Environment

Scott Pruitt is Blocking a Report on Contaminated Water Near Military Bases

Written by SK Ashby

According to emails obtained under the Freedom of Information Act, Environmental Protection Agency (EPA) administrator Scott Pruitt is blocking the Department of Health and Human Services (HHS) from releasing the results of a sweeping study on toxic chemicals for purely political reasons.

The Department of Health reportedly shared the results of the study on toxic chemicals with the White House and the White House enlisted the help of Scott Pruitt to block the study's release.

“The public, media, and Congressional reaction to these numbers is going to be huge,” one unidentified White House aide said in an email forwarded on Jan. 30 by James Herz, a political appointee who oversees environmental issues at the OMB. The email added: “The impact to EPA and [the Defense Department] is going to be extremely painful. We (DoD and EPA) cannot seem to get ATSDR to realize the potential public relations nightmare this is going to be.”

More than three months later, the draft study remains unpublished, and the HHS unit says it has no scheduled date to release it for public comment.

In short, a scientific study conducted by the HHS Agency for Toxic Substances and Disease Registry (ATSDR) is not being released to the public because it would be political damaging.

We don't know exactly what the study says, but it reportedly shows that the level of toxic chemicals previously considered to be "safe" by the EPA is actually not safe at all.

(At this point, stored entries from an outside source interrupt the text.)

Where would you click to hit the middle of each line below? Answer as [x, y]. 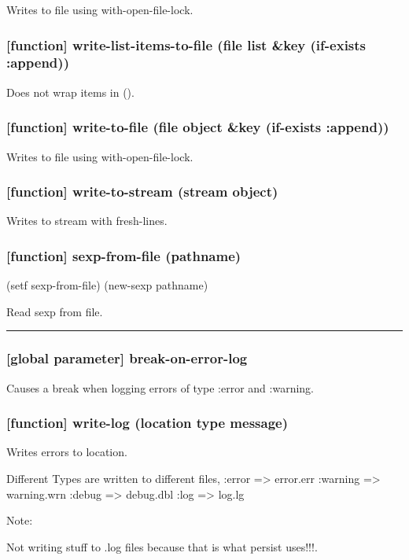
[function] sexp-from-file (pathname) [124, 255]
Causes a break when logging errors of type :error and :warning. [160, 387]
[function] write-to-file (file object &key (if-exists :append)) [198, 127]
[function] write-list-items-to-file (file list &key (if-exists [186, 44]
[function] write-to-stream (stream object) [142, 192]
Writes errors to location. [67, 452]
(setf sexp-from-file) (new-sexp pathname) [107, 285]
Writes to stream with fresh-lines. [87, 221]
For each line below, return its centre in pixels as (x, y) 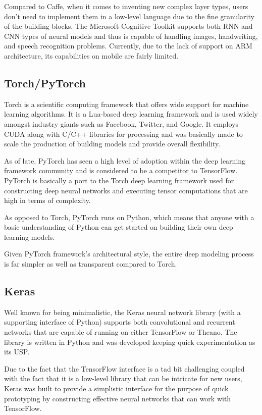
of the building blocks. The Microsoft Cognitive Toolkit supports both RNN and (128, 26)
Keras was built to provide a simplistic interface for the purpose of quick (116, 388)
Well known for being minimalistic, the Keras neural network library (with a (122, 312)
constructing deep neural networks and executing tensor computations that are (126, 190)
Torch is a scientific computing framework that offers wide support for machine (126, 104)
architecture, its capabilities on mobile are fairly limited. (91, 55)
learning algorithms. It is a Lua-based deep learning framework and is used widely (131, 114)
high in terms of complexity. (47, 200)
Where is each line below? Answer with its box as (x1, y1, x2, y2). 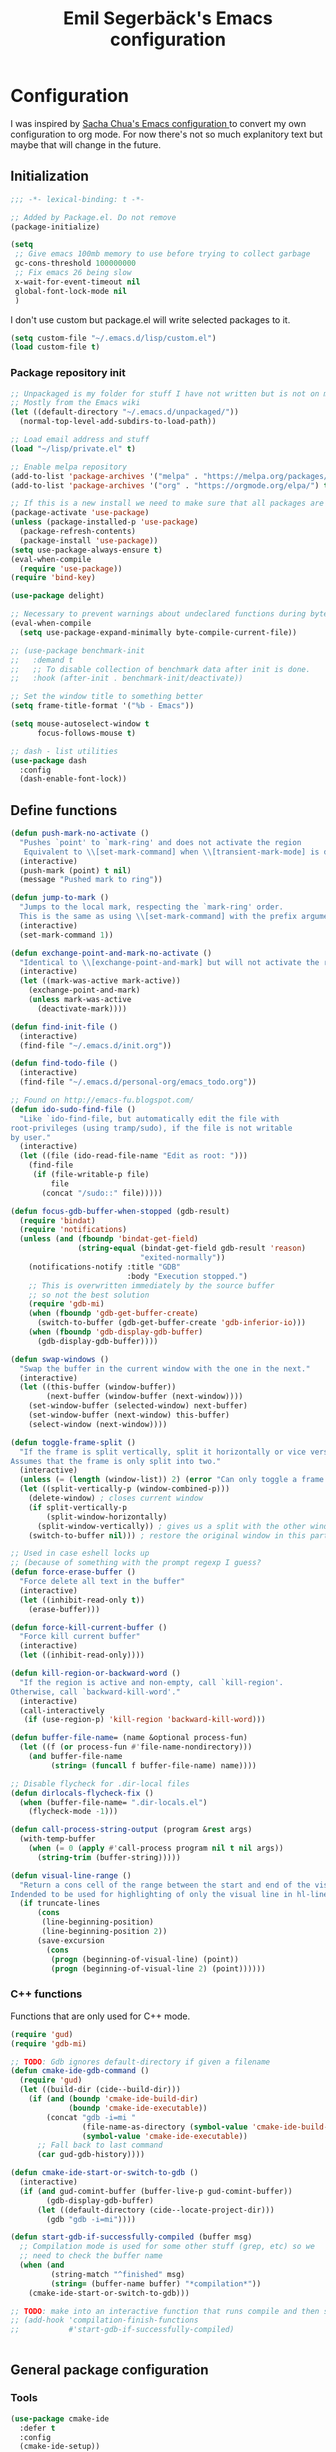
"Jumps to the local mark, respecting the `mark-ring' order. (19, 902, 284, 912)
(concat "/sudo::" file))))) (41, 1188, 163, 1198)
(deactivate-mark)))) (36, 1003, 128, 1014)
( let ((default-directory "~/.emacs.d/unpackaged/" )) (10, 407, 240, 417)
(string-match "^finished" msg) (50, 2269, 186, 2279)
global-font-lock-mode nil (14, 286, 128, 296)
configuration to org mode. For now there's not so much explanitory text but (10, 128, 323, 140)
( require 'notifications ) (19, 1225, 128, 1235)
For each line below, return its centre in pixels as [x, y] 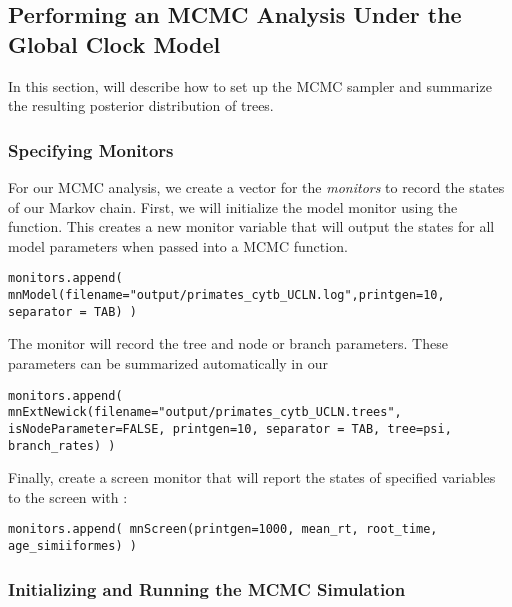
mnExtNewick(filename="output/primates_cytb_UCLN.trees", [205, 412]
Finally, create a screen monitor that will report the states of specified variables [252, 477]
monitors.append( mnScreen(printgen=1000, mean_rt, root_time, [223, 529]
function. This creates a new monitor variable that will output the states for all [251, 226]
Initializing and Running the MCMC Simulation [207, 588]
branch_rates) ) [62, 445]
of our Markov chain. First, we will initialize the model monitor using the [233, 206]
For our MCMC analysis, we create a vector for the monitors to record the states [256, 187]
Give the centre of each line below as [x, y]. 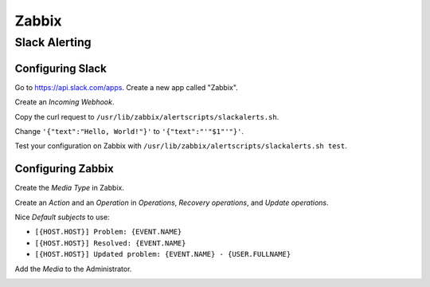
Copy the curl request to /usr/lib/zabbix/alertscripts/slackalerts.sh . [147, 116]
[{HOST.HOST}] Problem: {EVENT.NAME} [108, 232]
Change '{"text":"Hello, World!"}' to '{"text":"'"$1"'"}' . [129, 131]
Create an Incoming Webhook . [64, 102]
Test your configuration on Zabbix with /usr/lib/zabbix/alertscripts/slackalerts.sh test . [181, 146]
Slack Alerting [53, 42]
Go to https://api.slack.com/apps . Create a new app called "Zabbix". [126, 87]
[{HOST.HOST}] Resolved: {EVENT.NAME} [110, 243]
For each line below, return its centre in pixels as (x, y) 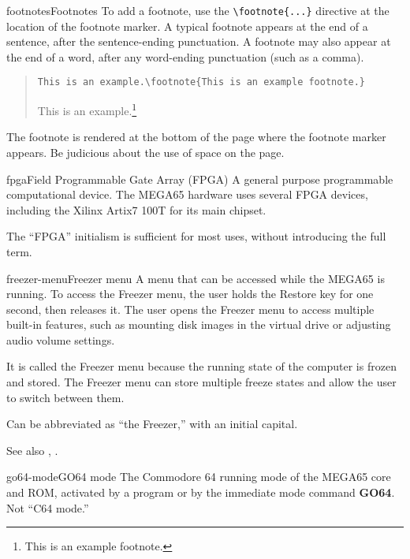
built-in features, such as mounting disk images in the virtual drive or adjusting (199, 324)
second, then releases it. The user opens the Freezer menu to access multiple (190, 309)
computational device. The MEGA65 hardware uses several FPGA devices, (187, 194)
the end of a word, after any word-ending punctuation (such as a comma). (185, 56)
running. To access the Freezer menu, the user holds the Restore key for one (190, 294)
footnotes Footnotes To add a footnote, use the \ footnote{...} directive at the (198, 10)
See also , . (32, 450)
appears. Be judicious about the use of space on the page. (145, 152)
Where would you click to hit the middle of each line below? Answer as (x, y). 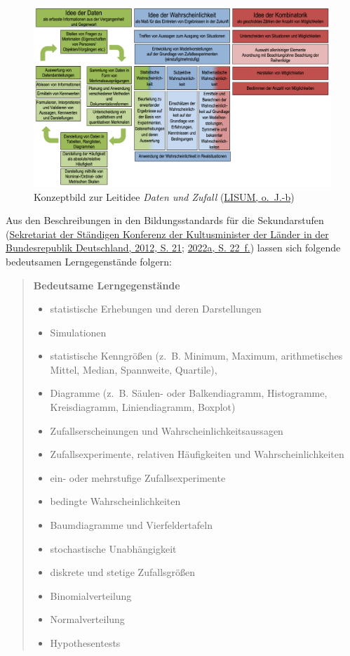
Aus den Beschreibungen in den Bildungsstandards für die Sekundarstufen (165, 220)
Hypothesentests (85, 643)
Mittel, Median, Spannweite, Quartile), (134, 369)
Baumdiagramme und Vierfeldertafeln (131, 525)
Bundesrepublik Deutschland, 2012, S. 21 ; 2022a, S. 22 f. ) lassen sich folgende (173, 248)
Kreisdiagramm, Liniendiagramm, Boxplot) (143, 407)
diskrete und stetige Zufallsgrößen (123, 572)
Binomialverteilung (91, 595)
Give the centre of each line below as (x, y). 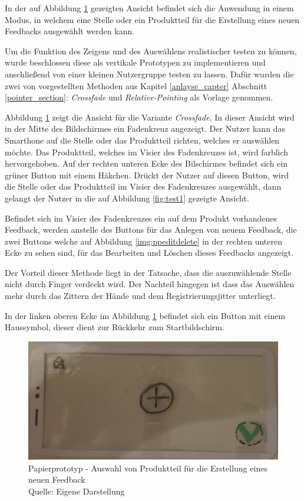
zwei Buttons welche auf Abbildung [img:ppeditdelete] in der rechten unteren (143, 241)
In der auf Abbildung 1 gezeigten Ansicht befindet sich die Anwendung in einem (149, 8)
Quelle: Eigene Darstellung (77, 491)
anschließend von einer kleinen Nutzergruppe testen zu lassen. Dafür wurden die (149, 74)
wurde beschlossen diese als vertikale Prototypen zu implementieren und (135, 62)
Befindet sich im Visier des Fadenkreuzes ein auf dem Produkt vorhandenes (141, 218)
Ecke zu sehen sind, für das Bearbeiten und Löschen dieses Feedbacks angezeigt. (149, 253)
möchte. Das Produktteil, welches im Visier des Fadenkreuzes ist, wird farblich (147, 152)
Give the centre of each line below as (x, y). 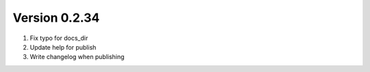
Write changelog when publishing (77, 57)
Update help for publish (63, 47)
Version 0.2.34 (56, 18)
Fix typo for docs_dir (59, 38)
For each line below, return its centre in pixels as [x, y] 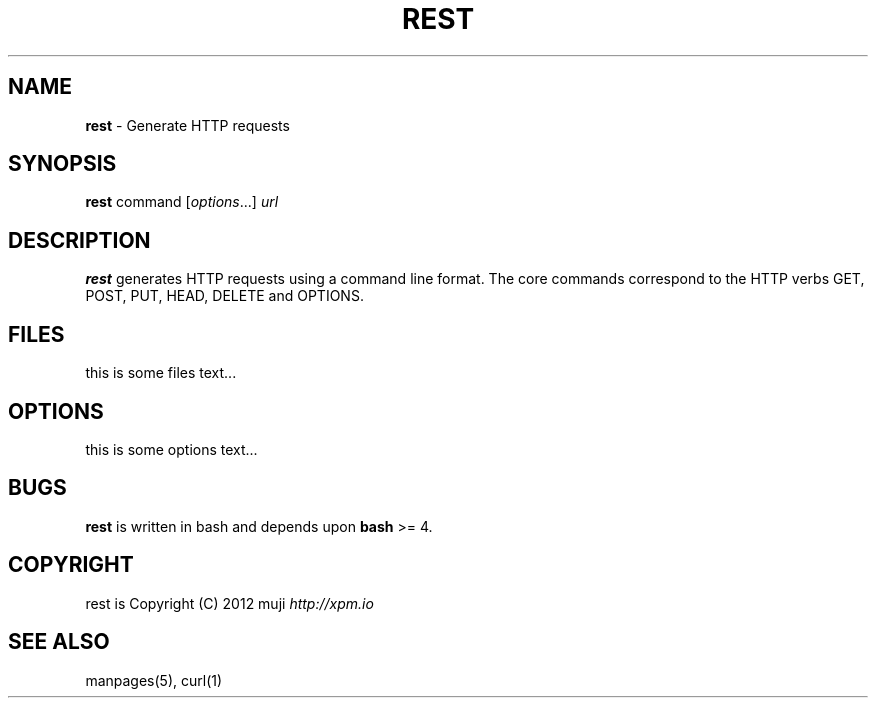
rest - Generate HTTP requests [187, 125]
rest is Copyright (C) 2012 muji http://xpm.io [229, 603]
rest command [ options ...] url [182, 202]
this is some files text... [161, 373]
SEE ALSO [59, 642]
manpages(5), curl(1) [154, 680]
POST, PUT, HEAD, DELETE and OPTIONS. [224, 296]
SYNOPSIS [62, 164]

Pruitt's chief of staff told Politico the report hasn't been released yet because it hasn't been reviewed for continuity between agencies, but I think that's a weak way of saying they're still trying to figure out how they're going to whitewash the report.

Speaking of which:

Nancy Beck, deputy assistant administrator for EPA's Office of Chemical Safety and Pollution Prevention, suggested elevating the study to OMB's Office of Information and Regulatory Affairs to coordinate an interagency review. Beck, who worked as a toxicologist in that office for 10 years, suggested it would be a "good neutral arbiter" of the dispute.

I would have considered the Office of Management and Budget (OMB) to be a "good neutral arbiter" before Trump appointed Mick Mulvaney to oversee it.

Mulvaney is the man who cooks the books.

The good news is now that we know this report exists, and now that we know the White House doesn't want it released, every environmental group, the press, and possibly even local governments will be filing for its release.